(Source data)
= = =

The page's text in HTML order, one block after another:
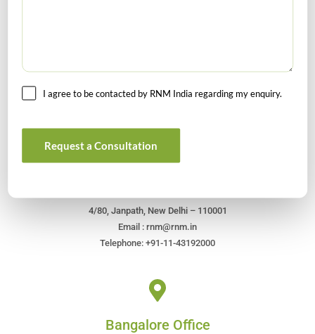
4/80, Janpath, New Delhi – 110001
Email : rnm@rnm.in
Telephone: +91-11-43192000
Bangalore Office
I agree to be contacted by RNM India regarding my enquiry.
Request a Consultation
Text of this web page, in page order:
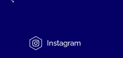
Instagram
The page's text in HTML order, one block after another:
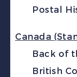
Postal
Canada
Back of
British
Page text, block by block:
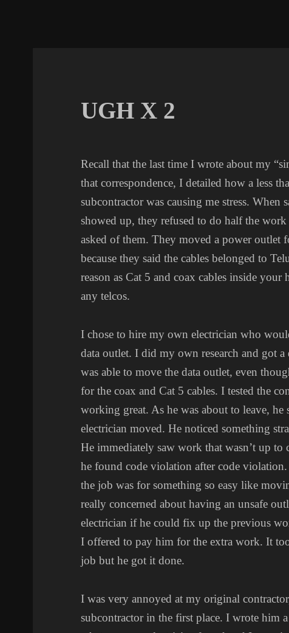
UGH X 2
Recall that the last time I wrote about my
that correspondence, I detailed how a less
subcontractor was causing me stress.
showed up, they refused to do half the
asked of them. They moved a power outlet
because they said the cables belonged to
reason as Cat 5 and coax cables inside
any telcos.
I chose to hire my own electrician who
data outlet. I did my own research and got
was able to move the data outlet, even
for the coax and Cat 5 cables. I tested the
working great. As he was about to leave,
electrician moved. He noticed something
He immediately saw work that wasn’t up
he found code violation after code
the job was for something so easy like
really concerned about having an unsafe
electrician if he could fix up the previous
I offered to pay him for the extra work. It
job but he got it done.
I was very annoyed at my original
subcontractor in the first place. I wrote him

= = =

The data must be repeated exactly. Any pictures in it are to be left out.

**THE COMPLETED TASK:**
The page's text in HTML order, one block after another:
4/80, Janpath, New Delhi – 110001
Email : rnm@rnm.in
Telephone: +91-11-43192000
Bangalore Office
I agree to be contacted by RNM India regarding my enquiry.
Request a Consultation
Text of this web page, in page order:
Instagram
The page's text in HTML order, one block after another:
Postal
Canada
Back of
British
Page text, block by block:
UGH X 2
Recall that the last time I wrote about my
that correspondence, I detailed how a less
subcontractor was causing me stress.
showed up, they refused to do half the
asked of them. They moved a power outlet
because they said the cables belonged to
reason as Cat 5 and coax cables inside
any telcos.
I chose to hire my own electrician who
data outlet. I did my own research and got
was able to move the data outlet, even
for the coax and Cat 5 cables. I tested the
working great. As he was about to leave,
electrician moved. He noticed something
He immediately saw work that wasn’t up
he found code violation after code
the job was for something so easy like
really concerned about having an unsafe
electrician if he could fix up the previous
I offered to pay him for the extra work. It
job but he got it done.
I was very annoyed at my original
subcontractor in the first place. I wrote him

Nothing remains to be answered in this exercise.